Peter Kraftl and Peter Adley (2008) Archtecture/Affect/Inhabitation: Geographies of Being-In Buildings, in Annals of the Association of American Geographers, 98: 1 (213-231)

notes CL

In this article the authors explore, 'how individual buildings and their architects preconfigure, limit and engender particualr affects to accomplish very particular goals' (p 213). We are doing something similar.

Discussion of what AFFECT is, drawing on cultural geographical literature. Thrift and 'the affective register'.

AFFECT as something that is 'pushing, pulling, or lifting us to feel, think, or act' (215).

'.. affect can be understood as teh property of relations, of interactions, of events: It is not purely the property of a single (human) being' (215). Affect 'emergent from relations between bodies'

Looks again at the Steiner school to see how it 'wecomes' through design and material shaping - gestural efects of buidling.

p 220 something intersting about the fact that not just the buildings themselves that have affective impact but the wasy in which people labour within them to create affect - eg cleaners, teachers preparing things, and so on. Are we attentive to this where relevant?

Decisions/ interntions to creatie affect are political, cultural, ethical. 

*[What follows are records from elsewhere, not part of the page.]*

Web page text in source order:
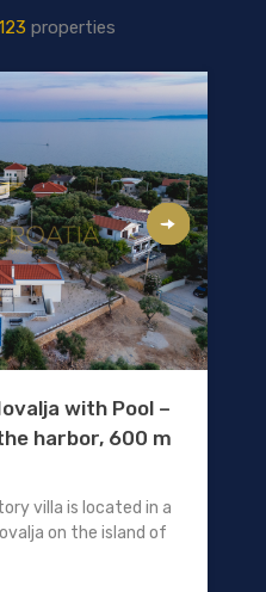
properties
with Pool –
harbor, 600 m
villa is located in a
on the island of

'the organisation and choreography of materials and bodies creates a stuborness or persistance of affect, to invoke simultaneously repetitive ... and iterative senses of space ... simultaneously to create senses of stability and safety'. ( 227)Cath this v tru in eduactional contexts - iteration of desks in rows, etc, creates sense of permanence over time and incribes powerful affects.

 

'For architects adn their buildings to be taken seriously, buildings must be imbied with the power to make a difference to their inhabitants' (213)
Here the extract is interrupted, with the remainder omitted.